Plenty of answers already, but just to add to the list, here's one in very simplistic functional style.

It uses a helper function that takes a nesting count. So, 0 means not inside brackets, 1 means inside 1 pair etc. If n > 0 then we drop characters. If we hit a bracket increment/decrement n accordingly.

The helper function is basically a case-by-case description of that algorithm. If using it for real, you would dangle it off a "where" clause.

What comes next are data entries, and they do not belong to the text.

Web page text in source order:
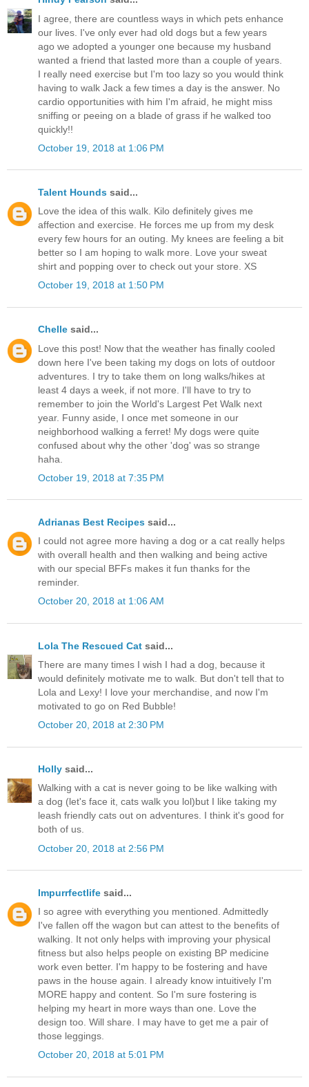
I agree, there are countless ways in which pets enhance
our lives. I've only ever had old dogs but a few years
ago we adopted a younger one because my husband
wanted a friend that lasted more than a couple of years.
I really need exercise but I'm too lazy so you would think
having to walk Jack a few times a day is the answer. No
cardio opportunities with him I'm afraid, he might miss
sniffing or peeing on a blade of grass if he walked too
quickly!!
October 19, 2018 at 1:06 PM
Talent Hounds said...
Love the idea of this walk. Kilo definitely gives me
affection and exercise. He forces me up from my desk
every few hours for an outing. My knees are feeling a bit
better so I am hoping to walk more. Love your sweat
shirt and popping over to check out your store. XS
October 19, 2018 at 1:50 PM
Chelle said...
Love this post! Now that the weather has finally cooled
down here I've been taking my dogs on lots of outdoor
adventures. I try to take them on long walks/hikes at
least 4 days a week, if not more. I'll have to try to
remember to join the World's Largest Pet Walk next
year. Funny aside, I once met someone in our
neighborhood walking a ferret! My dogs were quite
confused about why the other 'dog' was so strange
haha.
October 19, 2018 at 7:35 PM
Adrianas Best Recipes said...
I could not agree more having a dog or a cat really helps
with overall health and then walking and being active
with our special BFFs makes it fun thanks for the
reminder.
October 20, 2018 at 1:06 AM
Lola The Rescued Cat said...
There are many times I wish I had a dog, because it
would definitely motivate me to walk. But don't tell that to
Lola and Lexy! I love your merchandise, and now I'm
motivated to go on Red Bubble!
October 20, 2018 at 2:30 PM
Holly said...
Walking with a cat is never going to be like walking with
a dog (let's face it, cats walk you lol)but I like taking my
leash friendly cats out on adventures. I think it's good for
both of us.
October 20, 2018 at 2:56 PM
Impurrfectlife said...
I so agree with everything you mentioned. Admittedly
I've fallen off the wagon but can attest to the benefits of
walking. It not only helps with improving your physical
fitness but also helps people on existing BP medicine
work even better. I'm happy to be fostering and have
paws in the house again. I already know intuitively I'm
MORE happy and content. So I'm sure fostering is
helping my heart in more ways than one. Love the
design too. Will share. I may have to get me a pair of
those leggings.
October 20, 2018 at 5:01 PM
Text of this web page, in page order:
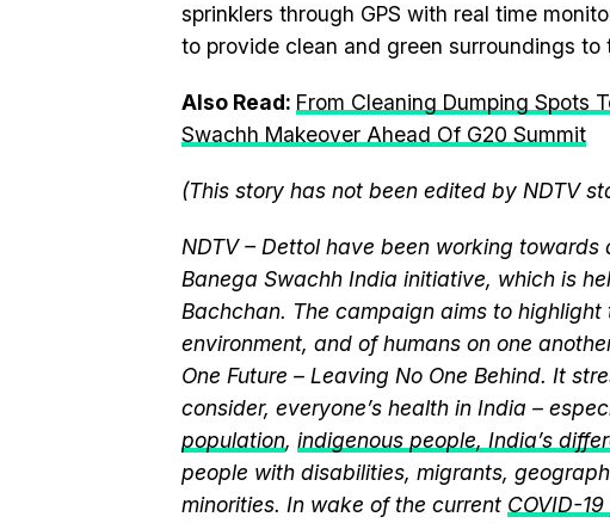
sprinklers through GPS with real time
to provide clean and green surroundings
Also Read: From Cleaning Dumping Spots
Swachh Makeover Ahead Of G20 Summit
(This story has not been edited by NDTV
NDTV – Dettol have been working
Banega Swachh India initiative, which is
Bachchan. The campaign aims to
environment, and of humans on one
One Future – Leaving No One Behind. It
consider, everyone’s health in India –
population, indigenous people, India’s
people with disabilities, migrants,
minorities. In wake of the current COVID-
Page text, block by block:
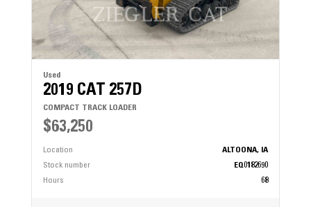
Used
2019 CAT 257D
COMPACT TRACK LOADER
$63,250
Location
ALTOONA, IA
Stock number
EQ0182690
Hours
68
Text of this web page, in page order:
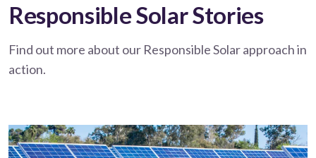
Responsible Solar Stories
Find out more about our Responsible Solar approach in
action.
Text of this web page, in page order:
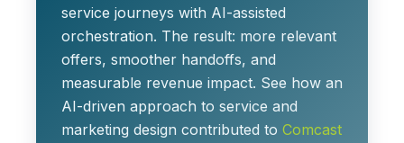
service journeys with AI-assisted
orchestration. The result: more relevant
offers, smoother handoffs, and
measurable revenue impact. See how an
AI-driven approach to service and
marketing design contributed to Comcast
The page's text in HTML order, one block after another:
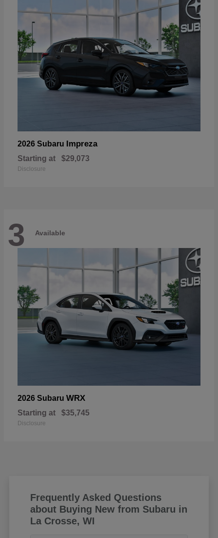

skipBrackets :: String -> String
skipBrackets s = skipper s 0

skipper :: String -> Int -> String

skipper [] _ = []
skipper ('(':xs) 0 = '(' : skipper xs 1
skipper (')':xs) 1 = ')' : skipper xs 0

skipper ('(':xs) n = skipper xs (n + 1)
skipper (')':xs) n = skipper xs (n - 1)

skipper (x:xs) 0 = x : skipper xs 0
skipper (x:xs) n = skipper xs n

Answer 4

One way to do it is to convert from iterative to recursive style. In other words, instead of using a for loop to execute some code multiple times, you achieve the same thing by making your function call itself.

An example in Haskell:

get_rid_of_arguments [] = []
get_rid_of_arguments ('(':xs) = "()" ++ (get_rid_of_arguments $ dropper xs)
get_rid_of_arguments (x:xs) = x : get_rid_of_arguments xs

dropper [] = []
dropper (')':xs) = xs
dropper ('(':xs) = dropper $ dropper xs
dropper (_:xs) = dropper xs

main = do
    print $ get_rid_of_arguments "foo(a.d, b.e.fi()).go(sd, ds())" == "foo().go()"
    print $ get_rid_of_arguments "foo(a, b).bar().fuu" == "foo().bar().fuu"
    print $ get_rid_of_arguments "foo.bar" == "foo.bar"

P.S. neither your original python code nor this Haskell code are correct ways to "strip out function arguments from a snippet of code", I'm just answering the "how do I translate this code" question.

Answer 5

One trick that I like when doing this sort of conversin is looking at tail calls as a sort of goto+variable assignment:

sumn n = addn n 0

addn i acc =
   if i == 0 then
      acc
   else
      addn (i-1) (acc + i)

def sumn(n):
  #lets pretend Python has gotos for now...
  i, acc = n, 0
 acc:
  if i == 0:
     return acc
  else:
     i, acc = (i-1), (acc + i)
     goto acc

In your case, this would translate kind of like

--Haskell pseudocode w/ string slicing
get_rid xs = go 0 0 0 0 ""
  where
    -- "go" is a common name for these tail-recursive loop functions.
    go i j start end result =
      if j < length xs then
         case xs !! j of
           '('  -> 
              if i == 0 then
                go (i+1) (j+1) j end (result ++ (text[end:start]))
              else
                go (i+1) (j+1) start end result
           ')' -> 
              if i == 1 then
                go (i-1) (j+1) start (j+1) (result ++ "()")
              else
                go (i-1) (j+1) start end result
           _ ->
              go i (j+1) start end result
      else
         result ++ text[end:]

The end result is super ugly because this is still a fundamentally imperative algorithm with lots of variable assignment going on. Additionally, the functional version makes it explicit that all your variables were in the largest scope available (the "go" loop): I guess you should be able to get rid of "start" and "end" by using an inner loop to find the next ")" instead of doing everything in the main loop (this is also valid for the original Python program).

There are also some minor style issues, like still using indexing and slicing on linked lists (its O(N) in Haskell instead of O(1)) and from using a tail recursive loop (gotos) instead of more structured folds (for loops). That said, the important point is that you can still write the original, imperative, version of the algorithm if you really want to.